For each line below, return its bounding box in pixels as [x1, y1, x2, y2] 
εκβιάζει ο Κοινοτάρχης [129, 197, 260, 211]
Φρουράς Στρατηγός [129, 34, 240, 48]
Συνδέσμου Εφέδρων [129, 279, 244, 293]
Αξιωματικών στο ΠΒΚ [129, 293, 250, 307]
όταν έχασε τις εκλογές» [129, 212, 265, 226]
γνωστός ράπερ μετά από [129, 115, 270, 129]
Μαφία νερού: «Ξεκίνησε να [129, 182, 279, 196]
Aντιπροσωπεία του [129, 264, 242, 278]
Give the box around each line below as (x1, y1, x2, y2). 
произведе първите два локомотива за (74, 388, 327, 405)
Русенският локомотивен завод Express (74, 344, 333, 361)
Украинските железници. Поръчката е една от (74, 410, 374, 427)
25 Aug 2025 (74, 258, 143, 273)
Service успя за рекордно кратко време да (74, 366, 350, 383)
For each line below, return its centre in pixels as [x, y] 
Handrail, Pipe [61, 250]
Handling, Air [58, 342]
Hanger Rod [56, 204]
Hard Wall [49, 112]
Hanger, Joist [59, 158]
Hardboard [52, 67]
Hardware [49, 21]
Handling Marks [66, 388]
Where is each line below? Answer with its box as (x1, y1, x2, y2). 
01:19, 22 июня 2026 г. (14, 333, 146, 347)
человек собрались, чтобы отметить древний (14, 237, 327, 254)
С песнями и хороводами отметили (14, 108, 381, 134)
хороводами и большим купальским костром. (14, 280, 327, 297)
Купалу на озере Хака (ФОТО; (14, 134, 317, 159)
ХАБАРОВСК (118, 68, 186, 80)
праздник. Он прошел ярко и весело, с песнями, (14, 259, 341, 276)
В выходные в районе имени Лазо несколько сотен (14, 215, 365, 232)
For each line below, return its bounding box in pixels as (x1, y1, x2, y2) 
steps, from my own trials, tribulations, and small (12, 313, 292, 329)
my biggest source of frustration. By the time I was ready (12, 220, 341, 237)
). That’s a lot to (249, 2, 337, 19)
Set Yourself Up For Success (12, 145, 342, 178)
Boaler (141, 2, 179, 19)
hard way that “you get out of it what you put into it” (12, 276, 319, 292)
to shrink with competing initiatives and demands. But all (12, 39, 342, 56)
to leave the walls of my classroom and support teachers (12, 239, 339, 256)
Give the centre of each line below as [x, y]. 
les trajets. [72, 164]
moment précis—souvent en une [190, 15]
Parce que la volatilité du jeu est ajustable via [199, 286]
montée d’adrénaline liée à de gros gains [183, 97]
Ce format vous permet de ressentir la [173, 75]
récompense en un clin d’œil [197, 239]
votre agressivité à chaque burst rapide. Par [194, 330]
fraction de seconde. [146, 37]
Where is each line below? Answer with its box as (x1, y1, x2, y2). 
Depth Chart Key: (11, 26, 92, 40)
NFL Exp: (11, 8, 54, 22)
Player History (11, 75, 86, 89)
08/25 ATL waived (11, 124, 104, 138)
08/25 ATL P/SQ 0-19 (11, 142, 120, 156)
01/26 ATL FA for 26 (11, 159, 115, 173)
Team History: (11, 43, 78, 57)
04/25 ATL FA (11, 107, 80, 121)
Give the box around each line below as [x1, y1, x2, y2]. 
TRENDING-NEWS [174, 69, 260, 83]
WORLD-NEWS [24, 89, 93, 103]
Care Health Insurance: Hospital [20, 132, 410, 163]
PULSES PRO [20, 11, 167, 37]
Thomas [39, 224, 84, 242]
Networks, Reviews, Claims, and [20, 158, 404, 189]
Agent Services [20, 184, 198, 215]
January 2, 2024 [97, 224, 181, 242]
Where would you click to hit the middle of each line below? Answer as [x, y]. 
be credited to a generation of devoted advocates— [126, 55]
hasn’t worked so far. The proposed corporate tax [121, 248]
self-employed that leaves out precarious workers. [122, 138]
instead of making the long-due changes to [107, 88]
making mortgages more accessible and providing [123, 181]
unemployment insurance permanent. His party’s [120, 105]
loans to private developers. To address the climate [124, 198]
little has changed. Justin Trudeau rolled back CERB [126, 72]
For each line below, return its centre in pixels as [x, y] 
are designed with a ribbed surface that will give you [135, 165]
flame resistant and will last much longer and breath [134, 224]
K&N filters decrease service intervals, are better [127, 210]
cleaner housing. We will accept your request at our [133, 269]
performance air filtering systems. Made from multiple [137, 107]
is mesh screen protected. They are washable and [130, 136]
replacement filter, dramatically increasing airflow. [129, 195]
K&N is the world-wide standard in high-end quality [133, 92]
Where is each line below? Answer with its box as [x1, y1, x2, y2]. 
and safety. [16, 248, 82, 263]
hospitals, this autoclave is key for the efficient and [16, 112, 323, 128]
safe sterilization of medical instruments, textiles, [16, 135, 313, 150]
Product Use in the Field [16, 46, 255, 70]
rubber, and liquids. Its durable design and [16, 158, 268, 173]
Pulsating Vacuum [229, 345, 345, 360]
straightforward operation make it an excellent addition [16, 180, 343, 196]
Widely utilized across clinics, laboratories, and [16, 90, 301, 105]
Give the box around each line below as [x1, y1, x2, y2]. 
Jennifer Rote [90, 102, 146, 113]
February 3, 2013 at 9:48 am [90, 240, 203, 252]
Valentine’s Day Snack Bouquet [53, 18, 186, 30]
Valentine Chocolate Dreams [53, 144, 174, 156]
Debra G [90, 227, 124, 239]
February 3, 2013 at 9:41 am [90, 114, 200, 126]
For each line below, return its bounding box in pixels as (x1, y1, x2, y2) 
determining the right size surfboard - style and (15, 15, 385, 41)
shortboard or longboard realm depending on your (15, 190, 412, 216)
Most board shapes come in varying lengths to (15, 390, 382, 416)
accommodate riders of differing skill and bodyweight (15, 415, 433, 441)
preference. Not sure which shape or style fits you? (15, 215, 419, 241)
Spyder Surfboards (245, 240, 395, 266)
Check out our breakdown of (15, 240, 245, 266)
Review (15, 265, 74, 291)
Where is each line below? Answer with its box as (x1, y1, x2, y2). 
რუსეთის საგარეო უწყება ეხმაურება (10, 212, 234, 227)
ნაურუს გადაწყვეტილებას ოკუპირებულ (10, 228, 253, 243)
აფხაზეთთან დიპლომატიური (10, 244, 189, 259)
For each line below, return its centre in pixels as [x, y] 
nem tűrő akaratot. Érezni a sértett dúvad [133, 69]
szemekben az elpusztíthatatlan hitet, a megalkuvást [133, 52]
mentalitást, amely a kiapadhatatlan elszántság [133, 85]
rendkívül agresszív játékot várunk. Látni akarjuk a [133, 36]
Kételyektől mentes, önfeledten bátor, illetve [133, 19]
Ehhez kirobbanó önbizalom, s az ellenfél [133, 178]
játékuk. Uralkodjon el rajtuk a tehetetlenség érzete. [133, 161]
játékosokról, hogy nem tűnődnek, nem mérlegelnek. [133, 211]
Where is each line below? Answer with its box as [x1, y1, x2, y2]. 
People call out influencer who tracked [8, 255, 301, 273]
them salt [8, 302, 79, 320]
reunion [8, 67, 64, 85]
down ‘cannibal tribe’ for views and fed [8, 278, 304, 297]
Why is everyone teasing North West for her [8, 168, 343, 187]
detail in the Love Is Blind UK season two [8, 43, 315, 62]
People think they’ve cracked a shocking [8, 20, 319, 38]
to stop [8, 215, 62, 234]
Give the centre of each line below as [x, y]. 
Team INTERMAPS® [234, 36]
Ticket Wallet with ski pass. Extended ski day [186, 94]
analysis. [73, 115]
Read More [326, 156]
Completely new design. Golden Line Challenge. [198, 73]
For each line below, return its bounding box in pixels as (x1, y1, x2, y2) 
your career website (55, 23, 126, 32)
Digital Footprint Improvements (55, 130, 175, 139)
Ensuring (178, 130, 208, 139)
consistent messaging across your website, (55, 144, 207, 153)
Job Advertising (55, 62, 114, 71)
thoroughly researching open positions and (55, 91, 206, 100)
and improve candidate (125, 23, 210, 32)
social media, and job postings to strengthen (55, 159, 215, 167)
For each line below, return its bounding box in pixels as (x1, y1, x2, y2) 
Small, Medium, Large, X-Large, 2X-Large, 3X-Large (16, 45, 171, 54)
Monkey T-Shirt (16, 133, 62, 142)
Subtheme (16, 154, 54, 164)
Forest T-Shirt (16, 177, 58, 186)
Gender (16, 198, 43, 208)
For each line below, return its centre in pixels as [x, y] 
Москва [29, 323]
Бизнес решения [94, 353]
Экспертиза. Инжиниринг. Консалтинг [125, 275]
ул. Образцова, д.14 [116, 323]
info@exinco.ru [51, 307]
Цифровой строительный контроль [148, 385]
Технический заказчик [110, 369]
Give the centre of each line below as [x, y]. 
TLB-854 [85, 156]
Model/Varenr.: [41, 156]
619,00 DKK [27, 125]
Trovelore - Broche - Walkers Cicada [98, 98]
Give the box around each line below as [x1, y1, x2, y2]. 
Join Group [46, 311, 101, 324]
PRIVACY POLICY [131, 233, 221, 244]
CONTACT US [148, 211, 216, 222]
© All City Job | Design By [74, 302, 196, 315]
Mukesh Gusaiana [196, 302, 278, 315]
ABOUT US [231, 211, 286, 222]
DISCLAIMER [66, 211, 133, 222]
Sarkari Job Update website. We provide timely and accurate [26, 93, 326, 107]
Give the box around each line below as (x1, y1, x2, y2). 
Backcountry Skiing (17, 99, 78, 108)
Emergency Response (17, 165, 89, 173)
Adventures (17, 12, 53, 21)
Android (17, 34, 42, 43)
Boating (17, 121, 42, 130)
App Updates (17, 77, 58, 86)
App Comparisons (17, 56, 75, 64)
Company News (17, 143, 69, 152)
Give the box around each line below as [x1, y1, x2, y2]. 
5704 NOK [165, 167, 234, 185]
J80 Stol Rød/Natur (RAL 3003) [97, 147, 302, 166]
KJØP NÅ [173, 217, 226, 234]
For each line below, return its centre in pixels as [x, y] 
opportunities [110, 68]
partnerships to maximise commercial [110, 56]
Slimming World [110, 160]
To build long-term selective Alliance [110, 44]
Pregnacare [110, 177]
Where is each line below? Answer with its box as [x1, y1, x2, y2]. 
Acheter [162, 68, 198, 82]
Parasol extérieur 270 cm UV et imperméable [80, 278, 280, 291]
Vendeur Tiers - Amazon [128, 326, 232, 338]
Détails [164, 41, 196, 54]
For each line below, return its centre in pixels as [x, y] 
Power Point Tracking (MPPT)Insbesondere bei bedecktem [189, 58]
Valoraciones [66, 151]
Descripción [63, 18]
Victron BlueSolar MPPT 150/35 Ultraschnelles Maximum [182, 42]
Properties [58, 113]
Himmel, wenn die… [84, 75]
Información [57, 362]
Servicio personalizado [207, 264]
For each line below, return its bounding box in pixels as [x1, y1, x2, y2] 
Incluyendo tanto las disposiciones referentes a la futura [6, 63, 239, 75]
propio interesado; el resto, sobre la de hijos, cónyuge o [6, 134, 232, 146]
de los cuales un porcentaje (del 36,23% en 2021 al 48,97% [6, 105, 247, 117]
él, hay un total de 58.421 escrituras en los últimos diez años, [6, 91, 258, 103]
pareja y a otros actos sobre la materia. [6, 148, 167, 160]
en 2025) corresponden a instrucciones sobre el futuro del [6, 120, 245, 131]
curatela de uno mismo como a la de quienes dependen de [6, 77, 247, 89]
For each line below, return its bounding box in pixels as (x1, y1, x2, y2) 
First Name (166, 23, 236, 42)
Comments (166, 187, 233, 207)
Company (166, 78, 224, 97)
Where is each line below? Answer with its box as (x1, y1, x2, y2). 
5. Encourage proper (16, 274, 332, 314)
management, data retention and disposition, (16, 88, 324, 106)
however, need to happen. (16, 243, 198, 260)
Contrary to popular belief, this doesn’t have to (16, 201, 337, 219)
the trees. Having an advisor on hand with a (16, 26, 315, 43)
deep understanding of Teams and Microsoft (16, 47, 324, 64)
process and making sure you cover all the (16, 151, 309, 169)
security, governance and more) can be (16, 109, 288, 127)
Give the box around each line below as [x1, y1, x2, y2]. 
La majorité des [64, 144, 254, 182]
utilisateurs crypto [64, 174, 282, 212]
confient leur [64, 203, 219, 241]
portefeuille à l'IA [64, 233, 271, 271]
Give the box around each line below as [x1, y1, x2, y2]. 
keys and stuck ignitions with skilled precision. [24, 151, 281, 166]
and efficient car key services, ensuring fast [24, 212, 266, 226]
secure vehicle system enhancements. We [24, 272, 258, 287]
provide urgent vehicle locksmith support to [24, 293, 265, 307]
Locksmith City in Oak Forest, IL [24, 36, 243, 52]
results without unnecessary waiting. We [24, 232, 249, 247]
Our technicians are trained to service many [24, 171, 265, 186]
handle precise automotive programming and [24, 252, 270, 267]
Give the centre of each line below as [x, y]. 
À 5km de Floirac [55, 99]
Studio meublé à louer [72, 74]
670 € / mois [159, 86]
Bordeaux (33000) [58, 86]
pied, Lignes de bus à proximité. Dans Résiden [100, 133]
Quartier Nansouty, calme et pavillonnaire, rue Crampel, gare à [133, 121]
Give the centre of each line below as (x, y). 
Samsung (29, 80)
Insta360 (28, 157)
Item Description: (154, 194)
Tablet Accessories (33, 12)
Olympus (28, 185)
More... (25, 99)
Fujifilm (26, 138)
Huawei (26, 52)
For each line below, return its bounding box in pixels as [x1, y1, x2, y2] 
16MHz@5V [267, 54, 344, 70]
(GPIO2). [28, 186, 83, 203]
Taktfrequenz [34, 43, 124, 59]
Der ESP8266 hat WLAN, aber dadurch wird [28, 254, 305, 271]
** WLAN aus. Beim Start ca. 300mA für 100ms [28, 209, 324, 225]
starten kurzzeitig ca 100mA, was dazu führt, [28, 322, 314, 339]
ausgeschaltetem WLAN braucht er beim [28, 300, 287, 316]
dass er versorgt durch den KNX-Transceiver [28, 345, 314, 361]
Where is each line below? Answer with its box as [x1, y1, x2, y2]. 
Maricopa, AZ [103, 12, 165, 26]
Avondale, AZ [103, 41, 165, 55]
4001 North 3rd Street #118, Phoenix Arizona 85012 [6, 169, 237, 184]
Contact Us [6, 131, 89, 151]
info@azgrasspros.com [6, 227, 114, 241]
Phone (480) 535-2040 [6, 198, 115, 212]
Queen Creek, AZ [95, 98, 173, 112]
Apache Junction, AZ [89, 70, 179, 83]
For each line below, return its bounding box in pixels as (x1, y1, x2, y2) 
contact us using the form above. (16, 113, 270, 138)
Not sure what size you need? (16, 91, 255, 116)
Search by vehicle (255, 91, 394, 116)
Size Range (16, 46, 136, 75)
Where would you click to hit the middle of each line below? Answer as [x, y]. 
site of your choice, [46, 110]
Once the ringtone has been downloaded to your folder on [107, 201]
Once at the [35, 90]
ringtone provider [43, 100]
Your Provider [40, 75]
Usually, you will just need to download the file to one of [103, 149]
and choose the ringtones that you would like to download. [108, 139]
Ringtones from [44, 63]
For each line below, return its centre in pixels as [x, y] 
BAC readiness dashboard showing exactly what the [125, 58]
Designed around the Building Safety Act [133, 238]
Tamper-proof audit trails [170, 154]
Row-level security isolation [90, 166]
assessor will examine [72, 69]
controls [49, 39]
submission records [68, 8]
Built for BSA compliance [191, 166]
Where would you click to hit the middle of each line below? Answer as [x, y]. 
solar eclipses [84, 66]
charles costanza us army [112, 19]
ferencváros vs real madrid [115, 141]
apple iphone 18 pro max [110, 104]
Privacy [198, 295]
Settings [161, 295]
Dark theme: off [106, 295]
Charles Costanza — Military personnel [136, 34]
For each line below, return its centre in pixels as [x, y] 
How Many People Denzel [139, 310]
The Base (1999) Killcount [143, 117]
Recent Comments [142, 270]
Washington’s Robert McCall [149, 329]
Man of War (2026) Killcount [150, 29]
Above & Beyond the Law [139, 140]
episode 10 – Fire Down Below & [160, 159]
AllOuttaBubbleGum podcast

== == ==

◆ EXERCISE PROMPT:
Out of the material above, output word for word the line with "to shrink with", the line with "K&N filters decrease", and all lines between them, with nothing else.

◆ WRITTEN ANSWER:
to shrink with competing initiatives and demands. But all (12, 39, 342, 56)
to leave the walls of my classroom and support teachers (12, 239, 339, 256)
Give the centre of each line below as [x, y]. 
les trajets. [72, 164]
moment précis—souvent en une [190, 15]
Parce que la volatilité du jeu est ajustable via [199, 286]
montée d’adrénaline liée à de gros gains [183, 97]
Ce format vous permet de ressentir la [173, 75]
récompense en un clin d’œil [197, 239]
votre agressivité à chaque burst rapide. Par [194, 330]
fraction de seconde. [146, 37]
Where is each line below? Answer with its box as (x1, y1, x2, y2). 
Depth Chart Key: (11, 26, 92, 40)
NFL Exp: (11, 8, 54, 22)
Player History (11, 75, 86, 89)
08/25 ATL waived (11, 124, 104, 138)
08/25 ATL P/SQ 0-19 (11, 142, 120, 156)
01/26 ATL FA for 26 (11, 159, 115, 173)
Team History: (11, 43, 78, 57)
04/25 ATL FA (11, 107, 80, 121)
Give the box around each line below as [x1, y1, x2, y2]. 
TRENDING-NEWS [174, 69, 260, 83]
WORLD-NEWS [24, 89, 93, 103]
Care Health Insurance: Hospital [20, 132, 410, 163]
PULSES PRO [20, 11, 167, 37]
Thomas [39, 224, 84, 242]
Networks, Reviews, Claims, and [20, 158, 404, 189]
Agent Services [20, 184, 198, 215]
January 2, 2024 [97, 224, 181, 242]
Where would you click to hit the middle of each line below? Answer as [x, y]. 
be credited to a generation of devoted advocates— [126, 55]
hasn’t worked so far. The proposed corporate tax [121, 248]
self-employed that leaves out precarious workers. [122, 138]
instead of making the long-due changes to [107, 88]
making mortgages more accessible and providing [123, 181]
unemployment insurance permanent. His party’s [120, 105]
loans to private developers. To address the climate [124, 198]
little has changed. Justin Trudeau rolled back CERB [126, 72]
For each line below, return its centre in pixels as [x, y] 
are designed with a ribbed surface that will give you [135, 165]
flame resistant and will last much longer and breath [134, 224]
K&N filters decrease service intervals, are better [127, 210]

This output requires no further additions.